I’m going to write the title at the end because I can’t think of anything particularly clever or interesting. It’ll probably end up being something silly, knowing me as well as I do. To be entirely honest, not a lot’s really happened this week. So I suppose this entry will be shorter than normal (except it likely won’t be because even my ‘short’ posts are longer than I’d originally anticipated).

I suppose I’ll start with a sudden realisation I had. I’ve left my old diary in the UK. Now this probably won’t seem significant to anyone really, but the reason I mention it is because I was using that diary to write up the Interrailing Posts and it’s just occurred to me that the diary’s in the UK, making this task slightly more difficult than I’d initially thought. You might have already guessed, but this will mean that the Interrailing Posts will end up being slightly less detailed than they otherwise would have been. At least there’ll be photos though, right?

In other news, I’m in school tomorrow. In case you read this later than it’s time of publication, tomorrow is a Saturday. At this stage you’ll be wondering one of two things. You might be wondering if German schools often have lessons on Saturdays, as can be the case in some countries. Alternatively, you might be wondering what cruel person decided to make school happen on a Saturday. Well, it’s an ‘open day’ is the best way to explain it. Whereas in the UK, we’ll have an ‘open evening’ where parents and potential pupils can have a bit of a gander around the school and pester teachers and students alike, in Germany they have these ‘open days’.

From what I can tell so far, it won’t be all that dissimilar. There’ll be information points on different subjects and each subject will have beautiful coloured boards full of information that no one ever actually reads in any great detail, there’ll be presentations of school clubs and bands and so on and so forth. The only major and intriguing difference is that there are normal lessons, or ‘live lessons’ as they seem to be referred to. Essentially, this is a normal school day with normal lessons. The only difference from Monday being that potential pupils and their parents can come in and watch these lessons. It’s a bit of an odd concept for me, really, but I can see how that would be a useful thing for parents to see.

What else?

Ooh! I saw ’12 Years a Slave’ with two friends from the DLRG. We were originally planning to go and see ‘Wolf of Wall Street’ but, as it turns out, the whole of Saarbrucken (which may not actually be an exaggeration) had the exact same idea.

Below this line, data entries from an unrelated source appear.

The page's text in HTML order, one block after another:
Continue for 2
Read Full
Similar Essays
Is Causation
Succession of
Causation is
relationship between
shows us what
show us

We gave up on the one cinema (the one by Pizza Hut if that means anything to anyone except me) pretty quickly due to its very long queue and one till. After a bit of discussion, we made our way over to another cinema (which I hadn’t seen before). It was there that I noticed ’12 Years a Slave’ was playing and, having heard that it’s supposed to be good, I recommended we go see that. So we did. The film was a German dub, so I’m quite proud of myself for understanding almost everything that was going on. What I’m not proud of is the blubbering that went on towards the end of the film. It’s a good film. Watch it. Take tissues.

We’ve been doing Ausdauer Training at the DLRG for the last two sessions and you know what? I still haven’t looked up what Ausdauer means. I assume it has something to do with stamina because in these sessions, we end up doing about forty lengths or so and it’s more about getting the lengths swum than swimming them quickly. Incidentally, I just quickly looked up Ausdauer (die Ausdauer if anyone’s interested) and it means ‘endurance’ or ‘stamina’ or ‘hardiness’. It can apparently mean ‘patience’ as well, though I’m a bit sceptical about that one. So yeah, anyway, I managed to pull a really odd muscle doing this Ausdauer Training and said muscle, being the evil so-and-so that it is, delighted in causing pain when I laughed. I hate it when laughing hurts. It just feels like my body’s plotting against me.

I finished two books this week. (I’m really running out of things to talk about now, aren’t I?) ‘Holes’ because three classes in the Wirtschaftschule are studying it and then ‘War of the Worlds’ because I got it on my tablet’s Kindle App and hadn’t read it in a while. As it turns out though, the fourteen/fifteen year-old me reading it didn’t really do a very good job of it because there are so many things that go on in that book that I couldn’t remember happening. On a relatedish note, the 1975 ‘War of the World’ Musical thing is actually very accurate to the book, minus the journalist’s wife because she just sort of vanishes for 80% of the book. Oh and the film from 2005 is very liberal with the story. I think Hollywood must have assumed that if aliens weren’t killing people within the first fifteen minutes, people would get bored and walk out of the cinema. In the book, it takes at least two or three days before the tripods start walking around. So yes, anyway, I’ve read some books and the only reason I mention it is because I haven’t read for pleasure since I started university.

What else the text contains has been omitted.